→ Your goal
When you reach the line in the listing below that contains "services, software, or", begin returning lines exactly as written, and stop after the line that contains "information is collected". Return no other lines.

*-*-*

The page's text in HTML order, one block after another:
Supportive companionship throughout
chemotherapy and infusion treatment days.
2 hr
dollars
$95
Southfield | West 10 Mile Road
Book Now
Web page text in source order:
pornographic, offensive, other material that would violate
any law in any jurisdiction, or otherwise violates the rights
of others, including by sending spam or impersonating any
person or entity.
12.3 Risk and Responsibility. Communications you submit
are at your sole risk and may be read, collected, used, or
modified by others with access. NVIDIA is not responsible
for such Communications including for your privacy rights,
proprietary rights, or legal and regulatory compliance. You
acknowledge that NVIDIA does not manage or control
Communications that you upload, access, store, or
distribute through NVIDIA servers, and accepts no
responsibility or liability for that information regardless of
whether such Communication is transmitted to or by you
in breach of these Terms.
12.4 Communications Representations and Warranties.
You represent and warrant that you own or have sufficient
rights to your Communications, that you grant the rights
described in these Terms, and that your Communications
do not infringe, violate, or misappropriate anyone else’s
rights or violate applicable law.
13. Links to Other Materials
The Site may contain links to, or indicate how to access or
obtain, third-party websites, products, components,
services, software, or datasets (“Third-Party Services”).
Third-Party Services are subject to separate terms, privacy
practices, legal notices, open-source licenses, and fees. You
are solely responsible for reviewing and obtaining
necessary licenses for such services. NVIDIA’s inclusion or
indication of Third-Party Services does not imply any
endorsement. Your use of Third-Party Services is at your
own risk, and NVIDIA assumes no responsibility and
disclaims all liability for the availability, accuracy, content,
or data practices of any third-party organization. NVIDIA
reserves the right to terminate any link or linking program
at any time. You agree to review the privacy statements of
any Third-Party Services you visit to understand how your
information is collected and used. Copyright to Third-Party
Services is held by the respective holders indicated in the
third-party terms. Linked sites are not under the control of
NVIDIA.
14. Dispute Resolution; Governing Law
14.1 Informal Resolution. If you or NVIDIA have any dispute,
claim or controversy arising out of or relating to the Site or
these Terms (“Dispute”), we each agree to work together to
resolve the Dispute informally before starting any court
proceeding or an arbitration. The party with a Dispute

*-*-*

→ Finished exercise
services, software, or datasets (“Third-Party Services”).
Third-Party Services are subject to separate terms, privacy
practices, legal notices, open-source licenses, and fees. You
are solely responsible for reviewing and obtaining
necessary licenses for such services. NVIDIA’s inclusion or
indication of Third-Party Services does not imply any
endorsement. Your use of Third-Party Services is at your
own risk, and NVIDIA assumes no responsibility and
disclaims all liability for the availability, accuracy, content,
or data practices of any third-party organization. NVIDIA
reserves the right to terminate any link or linking program
at any time. You agree to review the privacy statements of
any Third-Party Services you visit to understand how your
information is collected and used. Copyright to Third-Party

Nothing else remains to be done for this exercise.